You’re a high profile executive in the technology industry with a record of innovation–and suddenly are being quietly considered by the White House as a potential candidate for an upcoming presidential appointment.

Naturally, the FBI is tasked with putting together a report, assessing your fitness for the position and looking for potential skeletons in your closet.

Curious what that kind or report looks like?

A newly released, 191-page report on Apple founder “Steven Paul Jobs” now available on an FBI Records website, provides a revealing glimpse of what the government might report on you.

According to a Feb. 21, 1991 fax contained on page 160 of the report–from “Director, FBI” to field offices in Cincinnati, New York, Sacramento, San Francisco and Washington–the bureau was requested “to conduct a Level III background investigation of Mr. Jobs for a Presidential appointment to the President’s Export Council.”

Jobs was president of NEXT Inc. at the time.

The position did not require Senate confirmation, according to the fax, but agents were informed:

“Appointee will be required to make decisions concerning policy and personnel matters; therefore…determine if appointee has expressed or manifested any bias or prejudice against any individual or group based upon sex, race, color, religion, national origin, handicap or age. Also determine if appointee uses illegal drugs or abuses alcohol.”

Agents were reminded, “the position for which the appointee is being considered shall not be disclosed to any interviewees.”

The report captured a variety of field reports, based on interviews with individuals who had worked with Jobs, but whose names were redacted.

The report would sound familiar to anyone who has read Walter Isaacson‘s biography of Jobs, which captured in great detail Job’s powerful personality and his mercurial tendency to be blunt and derisive with colleagues.

Among the field reports collected in the file, interviewees described Jobs as “an excellent business negotiator and recruiter of talent” and as “an extraordinary person with a good reputation, but when it comes to business, there are frequently disagreements and sometime hard feelings.” It also revealed Job’s experimentation with drugs, details about a daughter born out of wedlock and other information that by now is widely known.

Several pages of memos and handwritten notes in the file lso provide a glimpse into a $1 million bomb threat that was made against Apple on Feb. 7, 1985, several months before Apple fired Jobs.

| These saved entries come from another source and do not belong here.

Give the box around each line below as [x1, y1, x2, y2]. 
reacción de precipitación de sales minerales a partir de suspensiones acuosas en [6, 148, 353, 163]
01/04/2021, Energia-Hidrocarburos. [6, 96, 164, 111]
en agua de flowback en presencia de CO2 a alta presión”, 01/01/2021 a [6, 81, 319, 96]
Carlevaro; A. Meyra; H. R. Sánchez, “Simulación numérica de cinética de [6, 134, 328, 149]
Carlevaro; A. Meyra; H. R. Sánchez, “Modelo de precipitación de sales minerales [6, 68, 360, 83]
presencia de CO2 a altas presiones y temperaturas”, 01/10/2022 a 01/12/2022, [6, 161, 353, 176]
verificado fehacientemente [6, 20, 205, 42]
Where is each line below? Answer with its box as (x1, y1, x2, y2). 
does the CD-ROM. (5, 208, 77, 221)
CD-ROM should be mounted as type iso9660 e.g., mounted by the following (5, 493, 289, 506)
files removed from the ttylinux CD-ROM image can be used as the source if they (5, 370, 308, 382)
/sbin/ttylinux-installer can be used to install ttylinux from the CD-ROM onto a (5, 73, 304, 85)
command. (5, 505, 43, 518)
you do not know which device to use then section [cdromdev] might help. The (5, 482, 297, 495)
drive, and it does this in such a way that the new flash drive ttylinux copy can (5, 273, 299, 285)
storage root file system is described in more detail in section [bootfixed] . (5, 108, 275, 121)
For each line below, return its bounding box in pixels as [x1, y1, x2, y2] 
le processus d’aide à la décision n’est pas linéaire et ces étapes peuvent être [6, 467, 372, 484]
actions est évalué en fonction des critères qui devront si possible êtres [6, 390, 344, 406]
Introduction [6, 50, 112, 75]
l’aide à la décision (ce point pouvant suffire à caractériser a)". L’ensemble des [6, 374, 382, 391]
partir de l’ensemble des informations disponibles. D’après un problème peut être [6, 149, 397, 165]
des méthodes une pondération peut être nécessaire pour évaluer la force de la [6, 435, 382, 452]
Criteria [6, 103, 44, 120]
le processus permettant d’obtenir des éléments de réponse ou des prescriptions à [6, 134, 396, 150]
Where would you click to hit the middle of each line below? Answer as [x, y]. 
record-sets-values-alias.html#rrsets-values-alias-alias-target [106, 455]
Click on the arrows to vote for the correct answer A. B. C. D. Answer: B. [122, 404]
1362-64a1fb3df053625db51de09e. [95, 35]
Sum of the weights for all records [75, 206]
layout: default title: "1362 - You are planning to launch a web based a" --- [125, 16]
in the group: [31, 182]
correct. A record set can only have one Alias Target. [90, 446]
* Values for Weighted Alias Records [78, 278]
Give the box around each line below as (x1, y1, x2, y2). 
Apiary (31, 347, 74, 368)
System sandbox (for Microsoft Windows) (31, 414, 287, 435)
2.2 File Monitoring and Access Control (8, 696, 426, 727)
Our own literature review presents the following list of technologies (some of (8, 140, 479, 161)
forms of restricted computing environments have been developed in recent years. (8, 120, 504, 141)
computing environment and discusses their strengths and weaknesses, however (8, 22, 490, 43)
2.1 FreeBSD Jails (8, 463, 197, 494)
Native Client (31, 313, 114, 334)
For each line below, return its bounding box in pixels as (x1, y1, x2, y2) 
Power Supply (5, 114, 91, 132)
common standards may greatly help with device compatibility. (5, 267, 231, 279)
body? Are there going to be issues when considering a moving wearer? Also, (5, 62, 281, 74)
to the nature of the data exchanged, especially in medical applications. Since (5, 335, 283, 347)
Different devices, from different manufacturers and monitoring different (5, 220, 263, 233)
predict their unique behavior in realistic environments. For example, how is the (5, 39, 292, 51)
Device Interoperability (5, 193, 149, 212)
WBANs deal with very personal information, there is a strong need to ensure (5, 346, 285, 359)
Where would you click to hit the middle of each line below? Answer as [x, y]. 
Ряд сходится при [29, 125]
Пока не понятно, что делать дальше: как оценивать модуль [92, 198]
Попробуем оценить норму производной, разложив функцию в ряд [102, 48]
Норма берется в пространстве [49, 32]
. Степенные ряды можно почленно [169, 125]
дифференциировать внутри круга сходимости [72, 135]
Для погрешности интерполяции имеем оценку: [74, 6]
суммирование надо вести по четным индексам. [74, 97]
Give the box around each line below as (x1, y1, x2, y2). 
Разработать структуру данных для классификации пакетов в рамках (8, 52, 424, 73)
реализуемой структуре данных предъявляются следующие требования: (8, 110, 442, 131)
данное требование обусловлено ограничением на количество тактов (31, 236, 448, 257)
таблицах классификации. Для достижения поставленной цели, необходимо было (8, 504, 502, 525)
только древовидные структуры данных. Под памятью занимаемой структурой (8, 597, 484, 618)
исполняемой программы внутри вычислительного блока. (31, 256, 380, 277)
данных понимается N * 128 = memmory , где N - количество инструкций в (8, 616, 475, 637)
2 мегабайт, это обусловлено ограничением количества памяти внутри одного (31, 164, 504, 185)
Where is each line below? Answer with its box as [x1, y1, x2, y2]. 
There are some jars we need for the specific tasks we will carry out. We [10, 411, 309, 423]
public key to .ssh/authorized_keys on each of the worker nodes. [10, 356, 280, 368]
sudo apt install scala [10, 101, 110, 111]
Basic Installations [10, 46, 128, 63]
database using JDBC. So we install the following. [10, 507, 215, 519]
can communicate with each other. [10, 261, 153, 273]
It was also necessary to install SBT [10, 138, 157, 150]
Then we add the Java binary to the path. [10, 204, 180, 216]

The report is available on a section of the FBI’s website called “FBI Records: The Vault” which the FBI describes as “our new electronic reading room.”

The online site contains more than 3,000 documents that have been scanned from paper into digital copies, according to the site. Included on the site are numerous files that have been released to the public but not previously made available on the FBI’s website, as well as unreleased files.

It also includes a variety of other documents including it a 1978 edition of the FBI’s “Manual of Investigative Operations and Guidelines.”

The FBI includes a disclaimer noting “the content of the files in the Vault encompasses all time periods of Bureau history and do not always reflect the current views, policies, and priorities of the FBI.”

The FBI continues to maintain a physical reading room to review FBI records at the bureau’s headquarters in Washington, D.C.